* **What this task involves**:
Starting at the line that contains "1996年3月，经[96]农" and stopping at the line that contains "chwarae wrth helpu plant i deimlo'n ddiogel.", restate each line of the records below exactly. Omit the pictures.

* **Extracted entries**:
-=-=-
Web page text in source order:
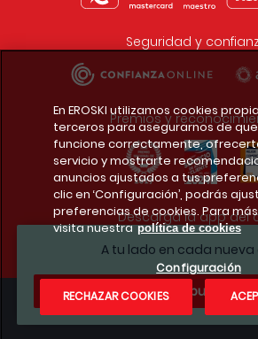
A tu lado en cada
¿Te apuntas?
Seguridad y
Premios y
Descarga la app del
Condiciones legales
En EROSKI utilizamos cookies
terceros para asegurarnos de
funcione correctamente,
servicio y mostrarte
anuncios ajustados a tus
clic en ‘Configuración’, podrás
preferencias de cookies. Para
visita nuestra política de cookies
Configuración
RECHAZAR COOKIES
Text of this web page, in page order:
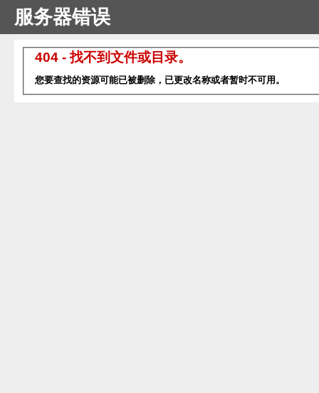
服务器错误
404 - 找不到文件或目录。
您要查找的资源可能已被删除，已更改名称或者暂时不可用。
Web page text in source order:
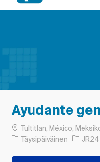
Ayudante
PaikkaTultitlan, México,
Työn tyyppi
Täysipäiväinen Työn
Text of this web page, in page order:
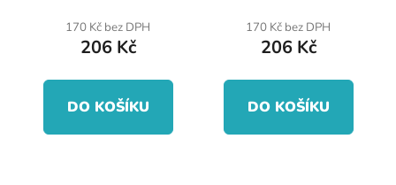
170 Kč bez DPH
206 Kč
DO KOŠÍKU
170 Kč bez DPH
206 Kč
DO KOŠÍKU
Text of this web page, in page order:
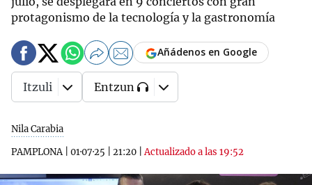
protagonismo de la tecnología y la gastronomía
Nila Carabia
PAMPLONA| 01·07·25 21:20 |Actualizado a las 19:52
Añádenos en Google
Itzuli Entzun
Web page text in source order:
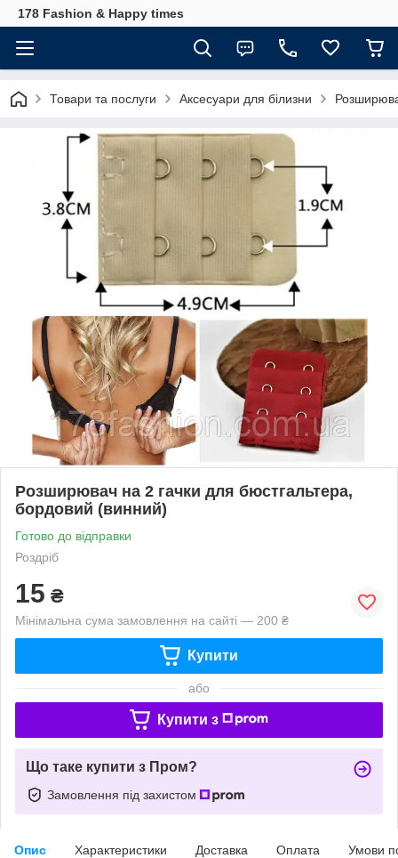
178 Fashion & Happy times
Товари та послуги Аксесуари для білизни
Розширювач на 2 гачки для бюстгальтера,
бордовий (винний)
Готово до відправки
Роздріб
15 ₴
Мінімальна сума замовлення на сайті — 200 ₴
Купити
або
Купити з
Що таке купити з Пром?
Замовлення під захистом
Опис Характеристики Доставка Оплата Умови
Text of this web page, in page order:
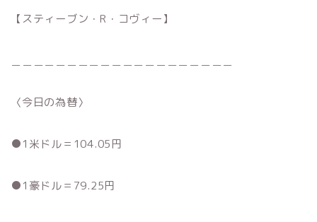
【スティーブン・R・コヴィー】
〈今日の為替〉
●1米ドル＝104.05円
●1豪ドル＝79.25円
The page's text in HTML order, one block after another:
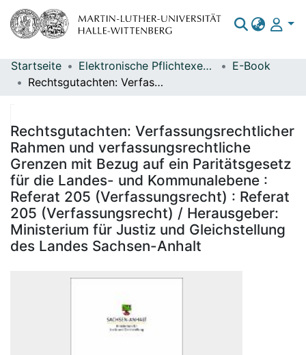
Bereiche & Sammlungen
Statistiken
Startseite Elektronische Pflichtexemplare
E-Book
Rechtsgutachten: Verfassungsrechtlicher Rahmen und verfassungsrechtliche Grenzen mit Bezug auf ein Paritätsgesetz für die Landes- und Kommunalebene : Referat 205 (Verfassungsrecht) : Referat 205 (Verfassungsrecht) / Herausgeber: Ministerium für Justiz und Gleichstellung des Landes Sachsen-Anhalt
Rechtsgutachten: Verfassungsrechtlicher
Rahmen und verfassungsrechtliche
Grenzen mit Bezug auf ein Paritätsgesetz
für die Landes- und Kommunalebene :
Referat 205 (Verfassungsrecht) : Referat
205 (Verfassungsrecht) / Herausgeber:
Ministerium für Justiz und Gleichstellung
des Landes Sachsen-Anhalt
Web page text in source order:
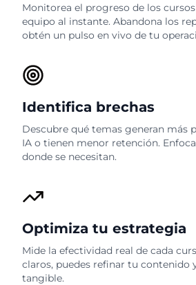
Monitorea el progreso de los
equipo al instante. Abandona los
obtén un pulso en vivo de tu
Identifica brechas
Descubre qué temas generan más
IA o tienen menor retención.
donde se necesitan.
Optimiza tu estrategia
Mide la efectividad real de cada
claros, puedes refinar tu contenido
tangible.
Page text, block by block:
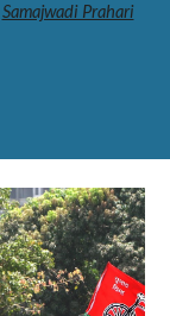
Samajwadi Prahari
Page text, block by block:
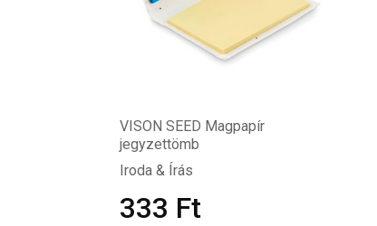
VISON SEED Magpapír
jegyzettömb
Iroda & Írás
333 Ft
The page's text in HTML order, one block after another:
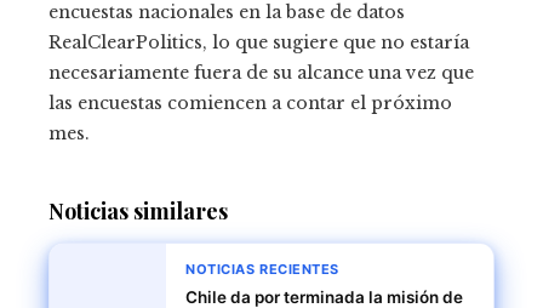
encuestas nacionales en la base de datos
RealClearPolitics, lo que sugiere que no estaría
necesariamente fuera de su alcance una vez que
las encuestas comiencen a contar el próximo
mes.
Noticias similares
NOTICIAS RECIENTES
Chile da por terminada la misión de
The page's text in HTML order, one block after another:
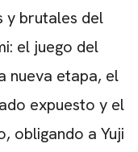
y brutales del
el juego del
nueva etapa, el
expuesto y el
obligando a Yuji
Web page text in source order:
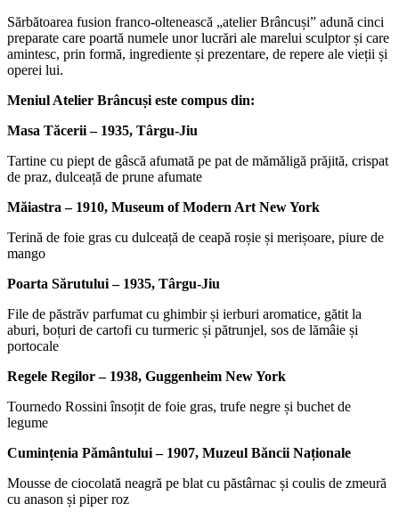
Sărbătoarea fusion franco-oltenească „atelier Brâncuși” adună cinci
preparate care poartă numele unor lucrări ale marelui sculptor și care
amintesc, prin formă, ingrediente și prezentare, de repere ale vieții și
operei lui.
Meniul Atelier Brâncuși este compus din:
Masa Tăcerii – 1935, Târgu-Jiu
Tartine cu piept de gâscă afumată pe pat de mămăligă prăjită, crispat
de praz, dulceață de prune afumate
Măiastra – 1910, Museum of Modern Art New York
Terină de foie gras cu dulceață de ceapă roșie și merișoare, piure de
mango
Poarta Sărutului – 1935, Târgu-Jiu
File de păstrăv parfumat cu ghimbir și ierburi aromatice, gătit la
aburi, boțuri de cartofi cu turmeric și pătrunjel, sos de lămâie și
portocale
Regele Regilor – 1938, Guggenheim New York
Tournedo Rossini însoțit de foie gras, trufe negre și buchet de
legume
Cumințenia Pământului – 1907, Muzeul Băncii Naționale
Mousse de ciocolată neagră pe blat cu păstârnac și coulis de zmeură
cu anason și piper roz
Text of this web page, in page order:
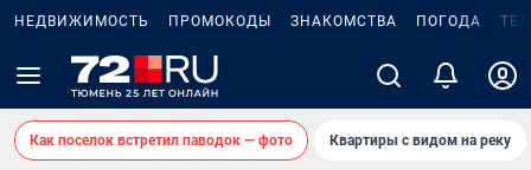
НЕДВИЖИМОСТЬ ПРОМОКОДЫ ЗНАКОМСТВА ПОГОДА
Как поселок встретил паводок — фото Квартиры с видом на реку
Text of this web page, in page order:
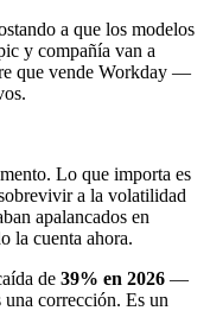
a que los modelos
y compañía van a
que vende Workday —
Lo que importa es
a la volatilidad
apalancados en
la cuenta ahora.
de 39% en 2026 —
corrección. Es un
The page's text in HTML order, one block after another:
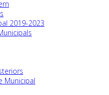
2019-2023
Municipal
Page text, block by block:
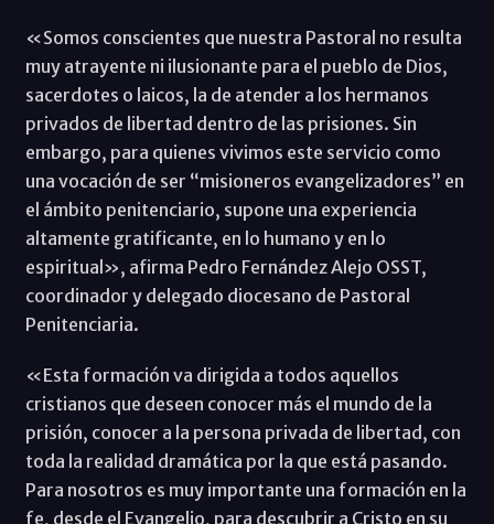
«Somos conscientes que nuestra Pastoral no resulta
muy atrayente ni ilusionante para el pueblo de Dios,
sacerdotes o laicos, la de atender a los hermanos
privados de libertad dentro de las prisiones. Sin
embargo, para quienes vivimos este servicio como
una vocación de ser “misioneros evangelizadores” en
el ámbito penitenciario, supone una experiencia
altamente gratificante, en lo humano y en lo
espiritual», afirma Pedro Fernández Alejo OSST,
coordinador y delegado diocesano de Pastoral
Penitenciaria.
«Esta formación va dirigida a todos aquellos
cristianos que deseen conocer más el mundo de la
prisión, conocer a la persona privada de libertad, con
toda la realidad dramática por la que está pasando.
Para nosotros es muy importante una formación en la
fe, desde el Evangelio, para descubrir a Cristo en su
-=-=-
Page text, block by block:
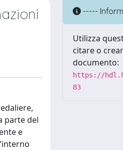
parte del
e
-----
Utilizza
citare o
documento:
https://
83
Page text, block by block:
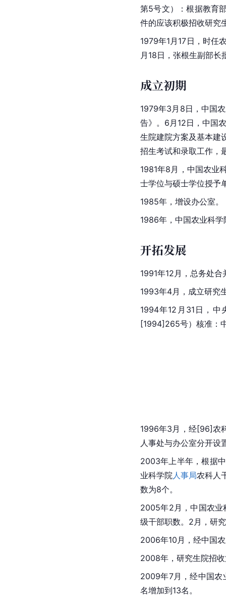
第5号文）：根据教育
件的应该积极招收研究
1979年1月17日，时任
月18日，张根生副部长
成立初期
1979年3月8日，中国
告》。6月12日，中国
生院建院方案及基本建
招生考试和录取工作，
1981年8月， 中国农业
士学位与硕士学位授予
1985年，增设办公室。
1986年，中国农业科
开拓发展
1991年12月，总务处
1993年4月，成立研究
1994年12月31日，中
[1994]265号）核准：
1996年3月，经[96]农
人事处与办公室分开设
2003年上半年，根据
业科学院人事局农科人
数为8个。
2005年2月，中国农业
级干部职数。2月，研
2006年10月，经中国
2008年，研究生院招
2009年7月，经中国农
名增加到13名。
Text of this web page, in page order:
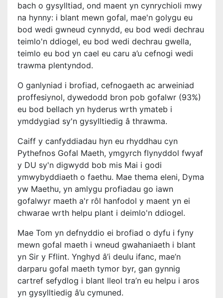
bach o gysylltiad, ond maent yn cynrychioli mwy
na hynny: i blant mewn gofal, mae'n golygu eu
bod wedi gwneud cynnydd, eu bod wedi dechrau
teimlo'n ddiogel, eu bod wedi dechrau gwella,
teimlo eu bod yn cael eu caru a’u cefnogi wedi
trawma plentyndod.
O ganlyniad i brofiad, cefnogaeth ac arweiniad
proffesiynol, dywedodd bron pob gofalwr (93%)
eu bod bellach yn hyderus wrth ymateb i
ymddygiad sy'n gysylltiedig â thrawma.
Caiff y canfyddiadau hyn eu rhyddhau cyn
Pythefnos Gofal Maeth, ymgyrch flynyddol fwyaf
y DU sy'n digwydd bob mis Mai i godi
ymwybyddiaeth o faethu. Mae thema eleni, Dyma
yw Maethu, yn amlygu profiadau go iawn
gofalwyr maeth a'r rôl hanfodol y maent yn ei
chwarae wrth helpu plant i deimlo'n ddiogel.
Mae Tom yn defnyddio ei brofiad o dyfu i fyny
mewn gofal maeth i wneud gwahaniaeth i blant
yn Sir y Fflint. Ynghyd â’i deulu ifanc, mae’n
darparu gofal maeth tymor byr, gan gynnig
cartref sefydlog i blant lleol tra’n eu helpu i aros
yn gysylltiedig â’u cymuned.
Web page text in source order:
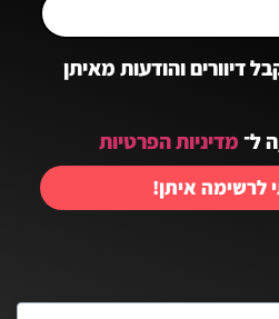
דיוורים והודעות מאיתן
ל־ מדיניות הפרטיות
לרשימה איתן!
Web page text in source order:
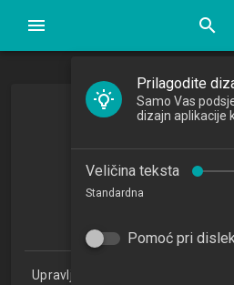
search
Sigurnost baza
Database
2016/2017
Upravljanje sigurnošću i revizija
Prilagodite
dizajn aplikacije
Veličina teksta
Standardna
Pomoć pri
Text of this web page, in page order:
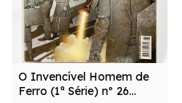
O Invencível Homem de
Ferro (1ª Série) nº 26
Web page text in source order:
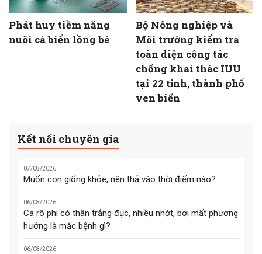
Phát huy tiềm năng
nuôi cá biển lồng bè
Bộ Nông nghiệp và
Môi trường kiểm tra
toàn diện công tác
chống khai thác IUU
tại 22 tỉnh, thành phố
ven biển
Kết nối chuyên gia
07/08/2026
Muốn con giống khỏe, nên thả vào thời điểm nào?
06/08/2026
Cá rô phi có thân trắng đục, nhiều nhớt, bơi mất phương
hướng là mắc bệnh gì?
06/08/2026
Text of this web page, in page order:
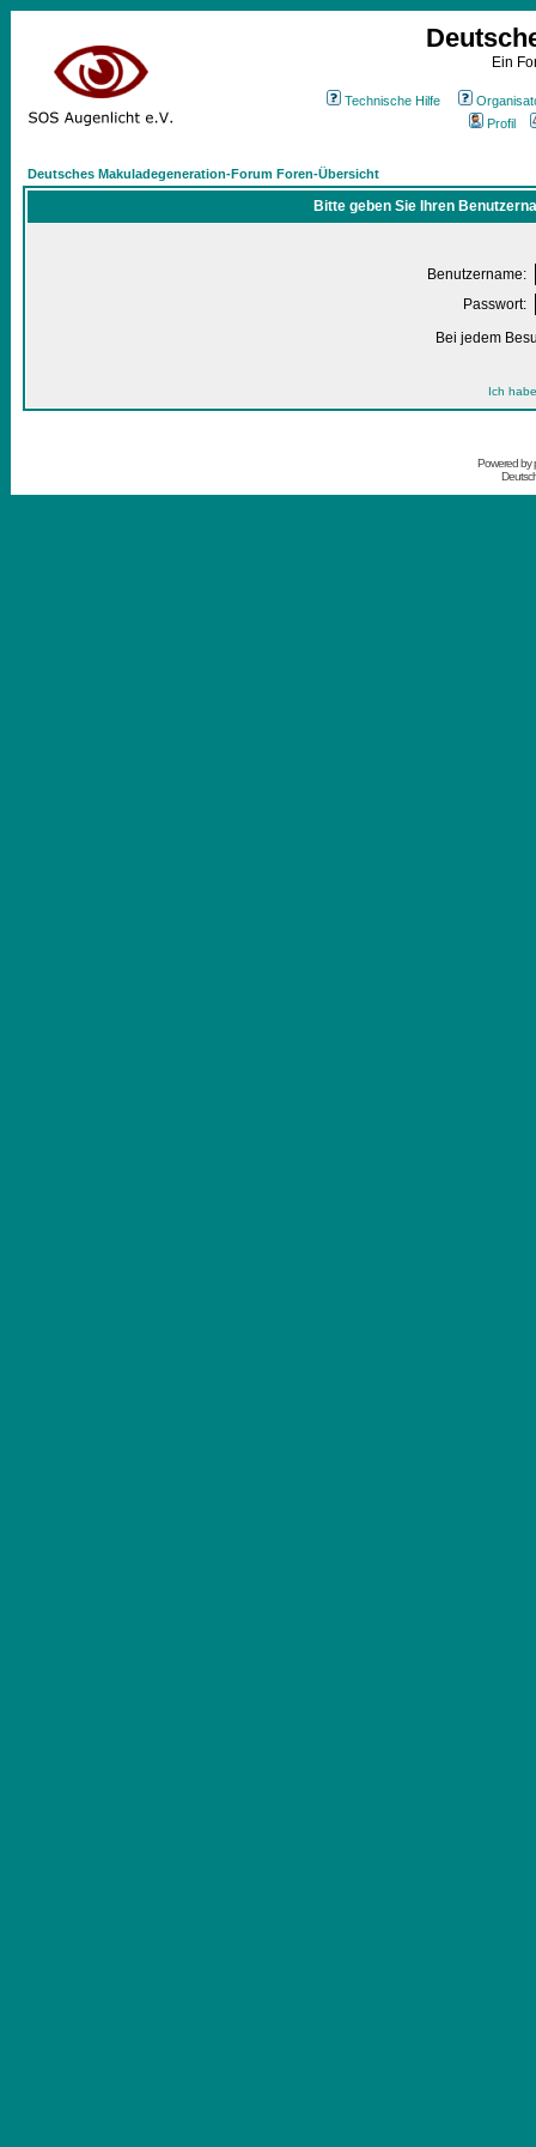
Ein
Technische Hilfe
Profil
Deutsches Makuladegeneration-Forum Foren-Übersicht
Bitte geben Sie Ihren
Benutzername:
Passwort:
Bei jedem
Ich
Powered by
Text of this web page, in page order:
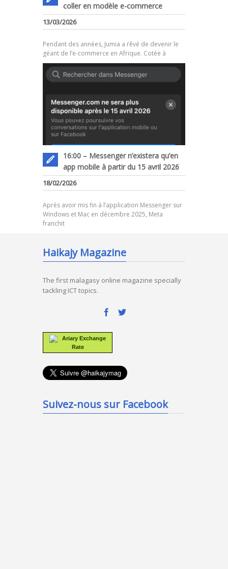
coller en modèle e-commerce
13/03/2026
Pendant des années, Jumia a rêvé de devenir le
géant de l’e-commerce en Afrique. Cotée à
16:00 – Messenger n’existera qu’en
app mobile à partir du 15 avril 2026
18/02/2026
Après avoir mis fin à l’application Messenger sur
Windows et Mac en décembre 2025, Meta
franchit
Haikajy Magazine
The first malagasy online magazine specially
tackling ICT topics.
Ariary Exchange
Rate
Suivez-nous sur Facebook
-=-=-
* **Answer box**:
1996年3月，经[96]农
人事处与办公室分开设
2003年上半年，根据
业科学院人事局农科人
数为8个。
2005年2月，中国农业
级干部职数。2月，研
2006年10月，经中国
2008年，研究生院招
2009年7月，经中国农
名增加到13名。
Text of this web page, in page order:
bach o gysylltiad, ond maent yn cynrychioli mwy
na hynny: i blant mewn gofal, mae'n golygu eu
bod wedi gwneud cynnydd, eu bod wedi dechrau
teimlo'n ddiogel, eu bod wedi dechrau gwella,
teimlo eu bod yn cael eu caru a’u cefnogi wedi
trawma plentyndod.
O ganlyniad i brofiad, cefnogaeth ac arweiniad
proffesiynol, dywedodd bron pob gofalwr (93%)
eu bod bellach yn hyderus wrth ymateb i
ymddygiad sy'n gysylltiedig â thrawma.
Caiff y canfyddiadau hyn eu rhyddhau cyn
Pythefnos Gofal Maeth, ymgyrch flynyddol fwyaf
y DU sy'n digwydd bob mis Mai i godi
ymwybyddiaeth o faethu. Mae thema eleni, Dyma
yw Maethu, yn amlygu profiadau go iawn
gofalwyr maeth a'r rôl hanfodol y maent yn ei
chwarae wrth helpu plant i deimlo'n ddiogel.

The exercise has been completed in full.